▸ Assignment:
After finding "Åtkomst till arbetsytan [9, 929, 96, 941]" in the material below, output its line and every line after it through the last, exactly, but not the pictures.
-.-.-
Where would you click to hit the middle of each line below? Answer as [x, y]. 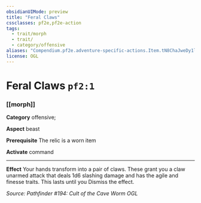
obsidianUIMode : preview [37, 12]
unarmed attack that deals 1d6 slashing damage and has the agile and [92, 176]
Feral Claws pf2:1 [51, 86]
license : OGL [22, 56]
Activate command [30, 152]
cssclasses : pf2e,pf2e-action [44, 23]
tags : [13, 28]
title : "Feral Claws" [33, 17]
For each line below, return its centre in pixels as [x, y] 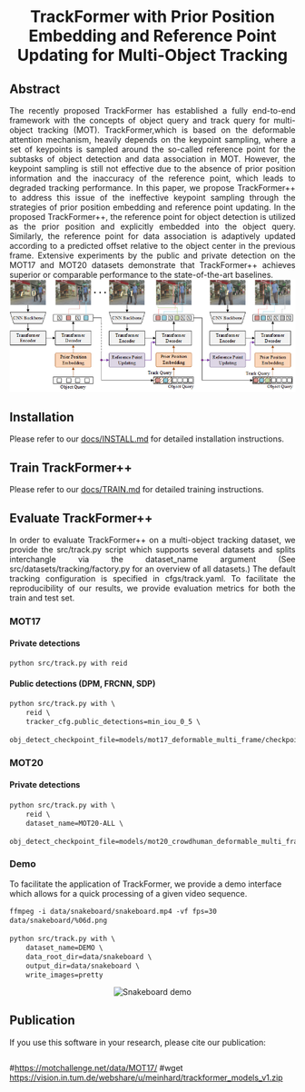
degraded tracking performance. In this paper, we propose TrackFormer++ [152, 188]
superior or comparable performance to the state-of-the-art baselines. [142, 275]
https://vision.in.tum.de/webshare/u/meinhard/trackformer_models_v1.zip [146, 1077]
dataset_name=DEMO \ [64, 948]
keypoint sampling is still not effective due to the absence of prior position [152, 169]
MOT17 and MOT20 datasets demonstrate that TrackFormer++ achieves [152, 265]
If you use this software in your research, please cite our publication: [138, 1042]
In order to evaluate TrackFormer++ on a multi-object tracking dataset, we [152, 540]
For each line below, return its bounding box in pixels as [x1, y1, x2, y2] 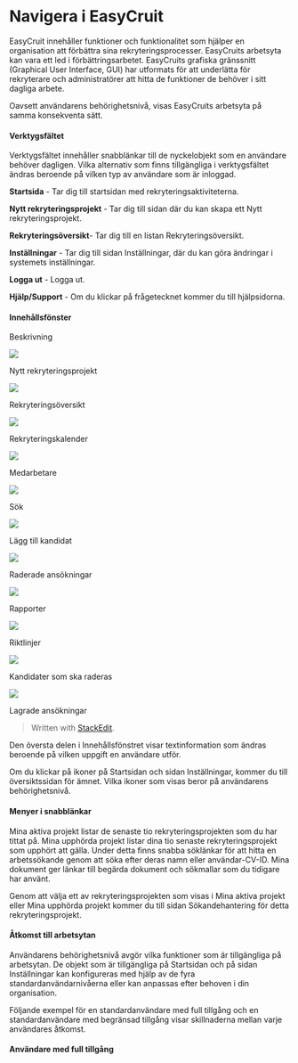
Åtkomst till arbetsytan [9, 929, 96, 941]
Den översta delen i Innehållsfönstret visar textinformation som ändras [9, 740, 267, 750]
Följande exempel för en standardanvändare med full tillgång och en [9, 1004, 259, 1015]
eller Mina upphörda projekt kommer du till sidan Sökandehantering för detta [9, 900, 289, 911]
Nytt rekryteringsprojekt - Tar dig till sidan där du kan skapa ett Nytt [9, 203, 262, 215]
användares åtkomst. [9, 1023, 86, 1034]
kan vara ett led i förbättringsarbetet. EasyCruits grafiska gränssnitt [9, 54, 256, 65]
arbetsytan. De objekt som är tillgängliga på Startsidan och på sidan [9, 959, 258, 969]
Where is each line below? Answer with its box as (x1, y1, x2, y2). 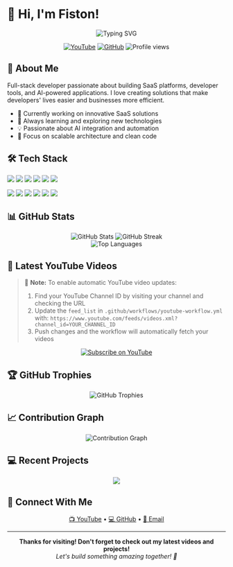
-.-.-
▸ Task response:
Åtkomst till arbetsytan [9, 929, 96, 941]
Den översta delen i Innehållsfönstret visar textinformation som ändras [9, 740, 267, 750]
Följande exempel för en standardanvändare med full tillgång och en [9, 1004, 259, 1015]
eller Mina upphörda projekt kommer du till sidan Sökandehantering för detta [9, 900, 289, 911]
Nytt rekryteringsprojekt - Tar dig till sidan där du kan skapa ett Nytt [9, 203, 262, 215]
användares åtkomst. [9, 1023, 86, 1034]
kan vara ett led i förbättringsarbetet. EasyCruits grafiska gränssnitt [9, 54, 256, 65]
arbetsytan. De objekt som är tillgängliga på Startsidan och på sidan [9, 959, 258, 969]
Where is each line below? Answer with its box as (x1, y1, x2, y2). 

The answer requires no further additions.